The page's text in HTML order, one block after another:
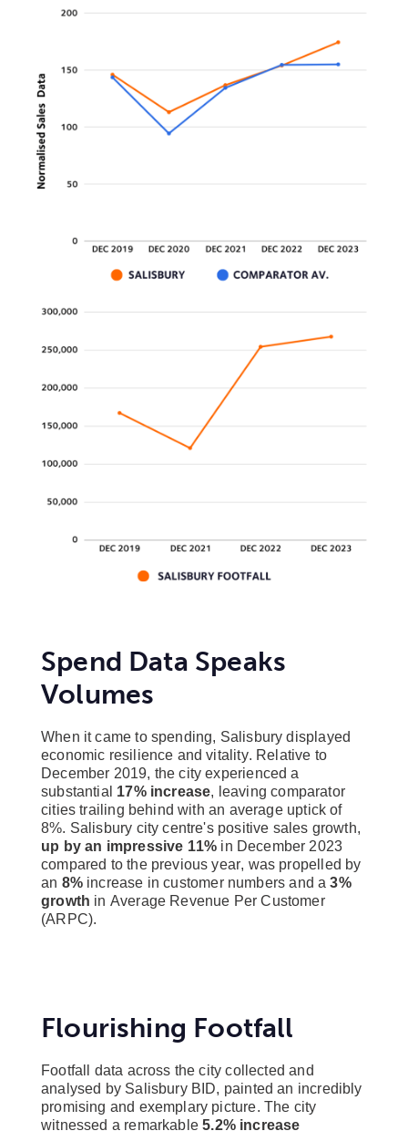
Spend Data Speaks
Volumes
When it came to spending, Salisbury displayed
economic resilience and vitality. Relative to
December 2019, the city experienced a
substantial 17% increase, leaving comparator
cities trailing behind with an average uptick of
8%. Salisbury city centre's positive sales growth,
up by an impressive 11% in December 2023
compared to the previous year, was propelled by
an 8%increase in customer numbers and a3%
growth in Average Revenue Per Customer
(ARPC).
Flourishing Footfall
Footfall data across the city collected and
analysed by Salisbury BID, painted an incredibly
promising and exemplary picture. The city
witnessed a remarkable5.2% increase
⁂
Task directions:
Give the number of lines in the records that contain the string "Salisbury", and write nothing besides that number.

Expected answer:
3